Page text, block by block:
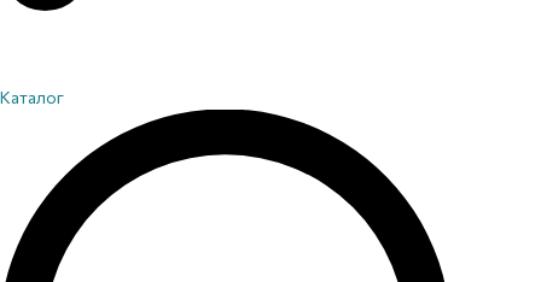
Каталог
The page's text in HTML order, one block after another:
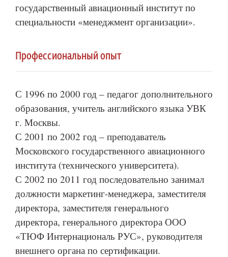
государственный авиационный институт по
специальности «менеджмент организации».
Профессиональный опыт
С 1996 по 2000 год – педагог дополнительного
образования, учитель английского языка УВК
г. Москвы.
С 2001 по 2002 год – преподаватель
Московского государственного авиационного
института (технического университета).
С 2002 по 2011 год последовательно занимал
должности маркетинг-менеджера, заместителя
директора, заместителя генерального
директора, генерального директора ООО
«ТЮФ Интернациональ РУС», руководителя
внешнего органа по сертификации.
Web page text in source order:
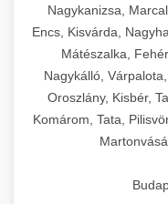
Nagykanizsa,
Encs, Kisvárda,
Mátészalka,
Nagykálló,
Oroszlány, Kisbér,
Komárom, Tata,
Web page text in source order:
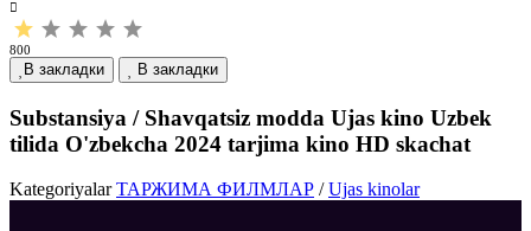
800
В закладки В закладки
Substansiya / Shavqatsiz modda Ujas kino Uzbek
tilida O'zbekcha 2024 tarjima kino HD skachat
Kategoriyalar ТАРЖИМА ФИЛМЛАР /Ujas kinolar

• WORK ORDER: Set down all of the material word for word, minus its pictures.

• REPLY TO THE TASK:
Page text, block by block:
Каталог
The page's text in HTML order, one block after another:
государственный авиационный институт по
специальности «менеджмент организации».
Профессиональный опыт
С 1996 по 2000 год – педагог дополнительного
образования, учитель английского языка УВК
г. Москвы.
С 2001 по 2002 год – преподаватель
Московского государственного авиационного
института (технического университета).
С 2002 по 2011 год последовательно занимал
должности маркетинг-менеджера, заместителя
директора, заместителя генерального
директора, генерального директора ООО
«ТЮФ Интернациональ РУС», руководителя
внешнего органа по сертификации.
Web page text in source order:
Nagykanizsa,
Encs, Kisvárda,
Mátészalka,
Nagykálló,
Oroszlány, Kisbér,
Komárom, Tata,
Web page text in source order:
800
В закладки В закладки
Substansiya / Shavqatsiz modda Ujas kino Uzbek
tilida O'zbekcha 2024 tarjima kino HD skachat
Kategoriyalar ТАРЖИМА ФИЛМЛАР /Ujas kinolar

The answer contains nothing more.